▶ Instructions to follow: Reprint the lines below as they are, minus the pictures.

[Excerpts from a dataset]
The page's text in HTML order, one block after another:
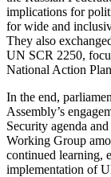
implications for
for wide and
They also
UN SCR 2250,
National Action
In the end,
Assembly’s
Security agenda
Working Group
continued learning,
implementation of
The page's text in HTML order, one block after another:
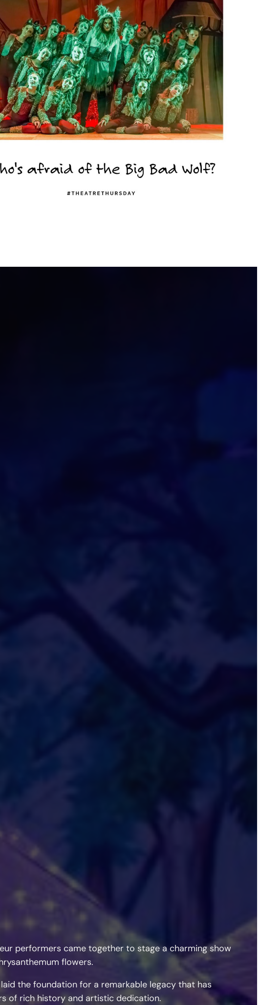
performers came together to stage a charming show
flowers.
the foundation for a remarkable legacy that has
of rich history and artistic dedication.
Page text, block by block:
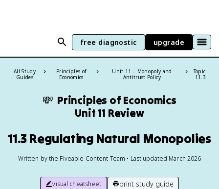
free diagnostic upgrade
All Study
Guides
Principles of
Economics
Unit 11 – Monopoly and
Antitrust Policy
Topic:
11.3
💸 Principles of Economics
Unit 11 Review
11.3 Regulating Natural Monopolies
Written by the Fiveable Content Team • Last updated March 2026
visual cheatsheet print study guide
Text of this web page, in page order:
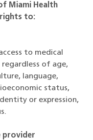
Miami Health
to:
to medical
of age,
language,
status,
or expression,
provider
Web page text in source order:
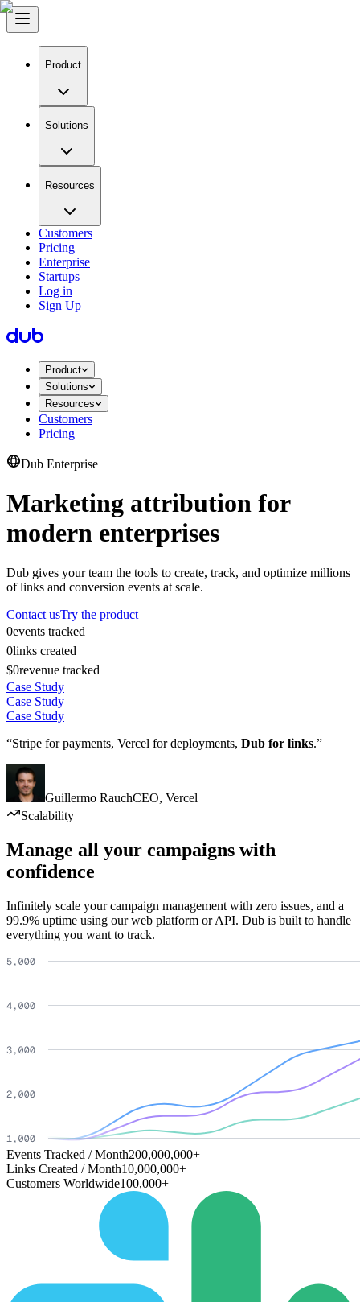
Product
Solutions
Resources
Customers
Pricing
Enterprise
Startups
Log in
Sign Up
Product
Solutions
Resources
Customers
Pricing
Dub Enterprise
Marketing attribution for
modern enterprises
Dub gives your team the tools to create, track, and optimize millions
of links and conversion events at scale.
Contact usTry the product
0events tracked
0links created
$0revenue tracked
Case Study
Case Study
Case Study
“Stripe for payments, Vercel for deployments, Dub for links.”
Guillermo RauchCEO, Vercel
Scalability
Manage all your campaigns with
confidence
Infinitely scale your campaign management with zero issues, and a
99.9% uptime using our web platform or API. Dub is built to handle
everything you want to track.
Events Tracked / Month200,000,000+
Links Created / Month10,000,000+
Customers Worldwide100,000+
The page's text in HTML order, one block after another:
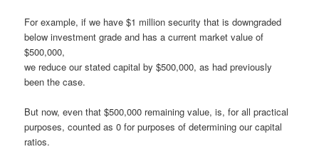
For example, if we have $1 million security that is downgraded
below investment grade and has a current market value of
$500,000,
we reduce our stated capital by $500,000, as had previously
been the case.
But now, even that $500,000 remaining value, is, for all practical
purposes, counted as 0 for purposes of determining our capital
ratios.
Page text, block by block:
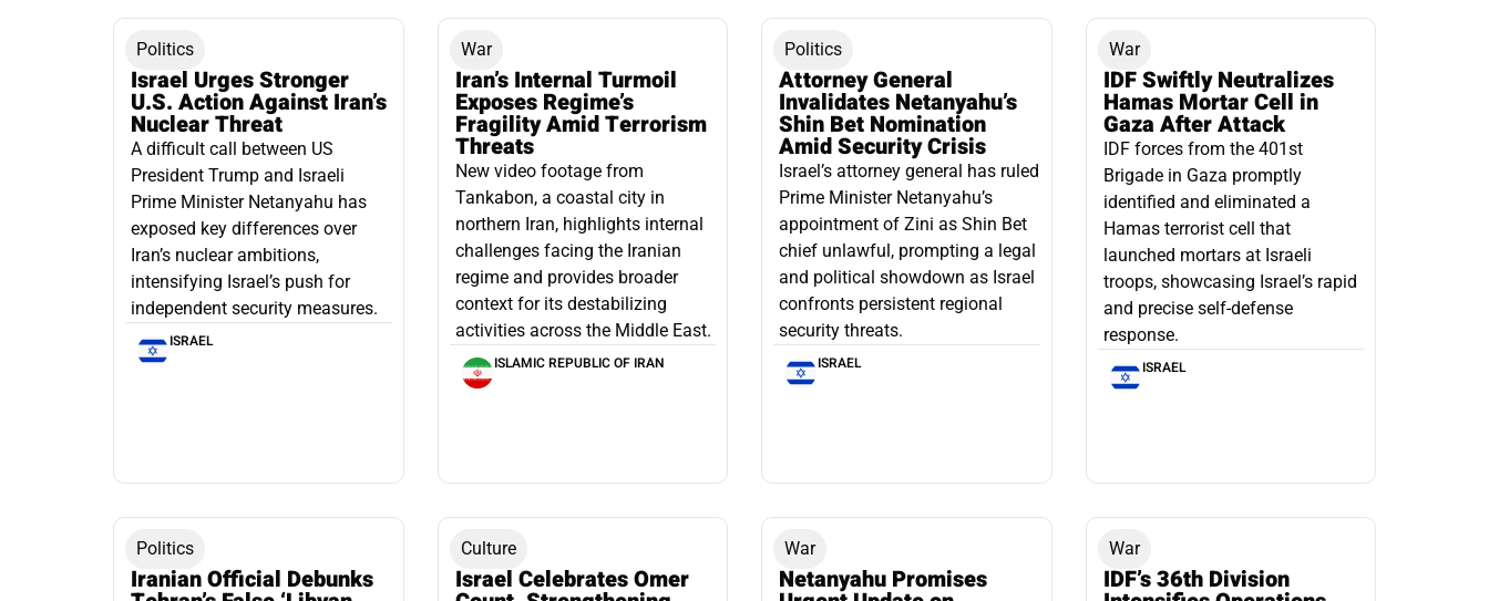
Politics
Israel Urges Stronger
U.S. Action Against Iran’s
Nuclear Threat
A difficult call between US
President Trump and Israeli
Prime Minister Netanyahu has
exposed key differences over
Iran’s nuclear ambitions,
intensifying Israel’s push for
independent security measures.
ISRAEL
War
Iran’s Internal Turmoil
Exposes Regime’s
Fragility Amid Terrorism
Threats
New video footage from
Tankabon, a coastal city in
northern Iran, highlights internal
challenges facing the Iranian
regime and provides broader
context for its destabilizing
activities across the Middle East.
ISLAMIC REPUBLIC OF IRAN
Politics
Attorney General
Invalidates Netanyahu’s
Shin Bet Nomination
Amid Security Crisis
Israel’s attorney general has ruled
Prime Minister Netanyahu’s
appointment of Zini as Shin Bet
chief unlawful, prompting a legal
and political showdown as Israel
confronts persistent regional
security threats.
ISRAEL
War
IDF Swiftly Neutralizes
Hamas Mortar Cell in
Gaza After Attack
IDF forces from the 401st
Brigade in Gaza promptly
identified and eliminated a
Hamas terrorist cell that
launched mortars at Israeli
troops, showcasing Israel’s rapid
and precise self-defense
response.
ISRAEL
Politics
Iranian Official Debunks
Culture
Israel Celebrates Omer
War
Netanyahu Promises
War
IDF’s 36th Division
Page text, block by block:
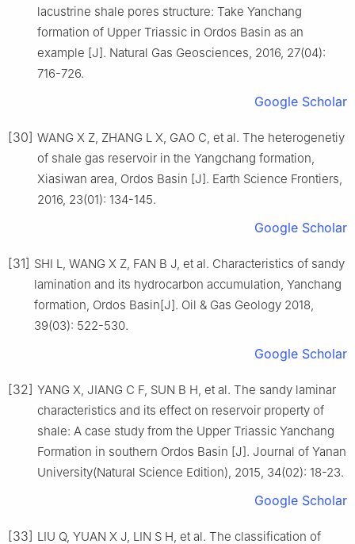
lacustrine shale pores structure: Take Yanchang
formation of Upper Triassic in Ordos Basin as an
example [J]. Natural Gas Geosciences, 2016, 27(04):
716-726.
Google Scholar
[30] WANG X Z, ZHANG L X, GAO C, et al. The heterogenetiy
of shale gas reservoir in the Yangchang formation,
Xiasiwan area, Ordos Basin [J]. Earth Science Frontiers,
2016, 23(01): 134-145.
Google Scholar
[31] SHI L, WANG X Z, FAN B J, et al. Characteristics of sandy
lamination and its hydrocarbon accumulation, Yanchang
formation, Ordos Basin[J]. Oil & Gas Geology 2018,
39(03): 522-530.
Google Scholar
[32] YANG X, JIANG C F, SUN B H, et al. The sandy laminar
characteristics and its effect on reservoir property of
shale: A case study from the Upper Triassic Yanchang
Formation in southern Ordos Basin [J]. Journal of Yanan
University(Natural Science Edition), 2015, 34(02): 18-23.
Google Scholar
[33] LIU Q, YUAN X J, LIN S H, et al. The classification of
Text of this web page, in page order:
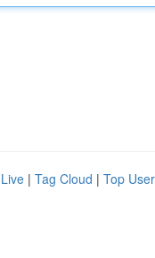
Live | Tag Cloud | Top

▶ Answer box:
The page's text in HTML order, one block after another:
implications for
for wide and
They also
UN SCR 2250,
National Action
In the end,
Assembly’s
Security agenda
Working Group
continued learning,
implementation of
The page's text in HTML order, one block after another:
performers came together to stage a charming show
flowers.
the foundation for a remarkable legacy that has
of rich history and artistic dedication.
Page text, block by block:
free diagnostic upgrade
All Study
Guides
Principles of
Economics
Unit 11 – Monopoly and
Antitrust Policy
Topic:
11.3
💸 Principles of Economics
Unit 11 Review
11.3 Regulating Natural Monopolies
Written by the Fiveable Content Team • Last updated March 2026
visual cheatsheet print study guide
Text of this web page, in page order:
Miami Health
to:
to medical
of age,
language,
status,
or expression,
provider
Web page text in source order:
Product
Solutions
Resources
Customers
Pricing
Enterprise
Startups
Log in
Sign Up
Product
Solutions
Resources
Customers
Pricing
Dub Enterprise
Marketing attribution for
modern enterprises
Dub gives your team the tools to create, track, and optimize millions
of links and conversion events at scale.
Contact usTry the product
0events tracked
0links created
$0revenue tracked
Case Study
Case Study
Case Study
“Stripe for payments, Vercel for deployments, Dub for links.”
Guillermo RauchCEO, Vercel
Scalability
Manage all your campaigns with
confidence
Infinitely scale your campaign management with zero issues, and a
99.9% uptime using our web platform or API. Dub is built to handle
everything you want to track.
Events Tracked / Month200,000,000+
Links Created / Month10,000,000+
Customers Worldwide100,000+
The page's text in HTML order, one block after another:
For example, if we have $1 million security that is downgraded
below investment grade and has a current market value of
$500,000,
we reduce our stated capital by $500,000, as had previously
been the case.
But now, even that $500,000 remaining value, is, for all practical
purposes, counted as 0 for purposes of determining our capital
ratios.
Page text, block by block:
Politics
Israel Urges Stronger
U.S. Action Against Iran’s
Nuclear Threat
A difficult call between US
President Trump and Israeli
Prime Minister Netanyahu has
exposed key differences over
Iran’s nuclear ambitions,
intensifying Israel’s push for
independent security measures.
ISRAEL
War
Iran’s Internal Turmoil
Exposes Regime’s
Fragility Amid Terrorism
Threats
New video footage from
Tankabon, a coastal city in
northern Iran, highlights internal
challenges facing the Iranian
regime and provides broader
context for its destabilizing
activities across the Middle East.
ISLAMIC REPUBLIC OF IRAN
Politics
Attorney General
Invalidates Netanyahu’s
Shin Bet Nomination
Amid Security Crisis
Israel’s attorney general has ruled
Prime Minister Netanyahu’s
appointment of Zini as Shin Bet
chief unlawful, prompting a legal
and political showdown as Israel
confronts persistent regional
security threats.
ISRAEL
War
IDF Swiftly Neutralizes
Hamas Mortar Cell in
Gaza After Attack
IDF forces from the 401st
Brigade in Gaza promptly
identified and eliminated a
Hamas terrorist cell that
launched mortars at Israeli
troops, showcasing Israel’s rapid
and precise self-defense
response.
ISRAEL
Politics
Iranian Official Debunks
Culture
Israel Celebrates Omer
War
Netanyahu Promises
War
IDF’s 36th Division
Page text, block by block:
lacustrine shale pores structure: Take Yanchang
formation of Upper Triassic in Ordos Basin as an
example [J]. Natural Gas Geosciences, 2016, 27(04):
716-726.
Google Scholar
[30] WANG X Z, ZHANG L X, GAO C, et al. The heterogenetiy
of shale gas reservoir in the Yangchang formation,
Xiasiwan area, Ordos Basin [J]. Earth Science Frontiers,
2016, 23(01): 134-145.
Google Scholar
[31] SHI L, WANG X Z, FAN B J, et al. Characteristics of sandy
lamination and its hydrocarbon accumulation, Yanchang
formation, Ordos Basin[J]. Oil & Gas Geology 2018,
39(03): 522-530.
Google Scholar
[32] YANG X, JIANG C F, SUN B H, et al. The sandy laminar
characteristics and its effect on reservoir property of
shale: A case study from the Upper Triassic Yanchang
Formation in southern Ordos Basin [J]. Journal of Yanan
University(Natural Science Edition), 2015, 34(02): 18-23.
Google Scholar
[33] LIU Q, YUAN X J, LIN S H, et al. The classification of
Text of this web page, in page order:
Live | Tag Cloud | Top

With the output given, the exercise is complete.